Helping is Happiness (Even at the Border)

Over 10 million refugees find themselves in centers and camps all over the world (or worse, on their own). But not here. We demand other countries and the United Nations provide safe haven for those fleeing violence – as long as it isn’t to our country. At best, refugees fleeing to the U.S. can hope they’re granted asylum before they’re slaughtered in their home countries. I’m sure that’s a pretty anxious wait.

The crisis on the U.S.-Mexico border is a great time for reflection on this matter. In no way will there be FEMA camps (OMG! The UN and FEMA in one post, someone call Alex Jones on me!) set up for these children, many of whom it seems should be given some sort of asylum — or at least the opportunity to appeal for it before an immigration judge. The United Nations will never send blue helmets over to run camps or do anything else until the American people call for them — and then they’ll be ineffective and pointless bystanders, just like everywhere else they operate.

If only due to ideology and, thus, policy, there will never be a well-run refugee camp in the U.S. There won’t even be real refugee camps, with the freedom of movement and personal quarters afforded such camps’ residents. But if the federal government and border states (since the ones like Texas are so interested in getting in the border control business) could provide adequate — or better — services to the children fleeing violence in their homeland, they may just end up facing a little hostility about lack of such services inside their own states and country. But, let’s be honest, we wouldn’t even do as well as Turkey.

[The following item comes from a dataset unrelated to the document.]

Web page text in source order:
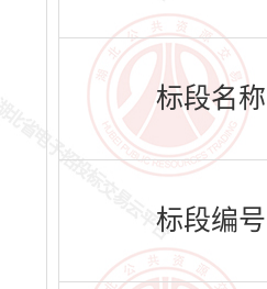
标段名称
标段编号

City Councilwoman Heidi Thiess of League City, Texas, which recently barred any undocumented immigrant children from staying the city, puts succinctly what worries conservatives most. The resolution, of course, is completely unconstitutional, and the city knows it. It’s merely symbolic.

“We’re not able to take care of our own veterans? We can’t take care of our own homeless and indigents here?” Ms. Thiess, a 43-year-old business owner, said, adding that the resolution was directed at the federal government, not at the immigrants. “But we are apparently ready to print money to take more from taxpayers to take care of an influx of hundreds of thousands of people who are illegal here who think they’re going to get a free pass.”

Currently, the argument is used to oppose housing the refugees — which I find a bit inhumane. We have an immigration system for a reason. Let it work. But, were we to have a functioning refugee camp system, the same argument would be made for increasing social and infrastructure benefits to American citizens. Interesting how that argument cuts both ways.

In a column in today’s The New York Times, the president of the American Enterprise Institute, Arthur C. Brooks, urged people to abandon their materialism and uninterrupted smartphone use and find happiness in the only true place one can find happiness: by being with people and by reflecting about oneself and the world. (How can I agree with a guy from the AEI on something? Well, I never said I was some hardcore leftist. And, aside from his nods to “traditional family” and faith, I can use the helpful aspects of the column.)

At one point he writes, “Love people, not things.” He says we often have it the other way around. I think now is a time for us to put that to work. To show our community, to love people and use our things to give them shelter, compassion, food, empathy and clothing. We can do more. We shouldn’t let an ideology allow us abandon humans to a deadly fate.

We’d want as much if we were in their situations.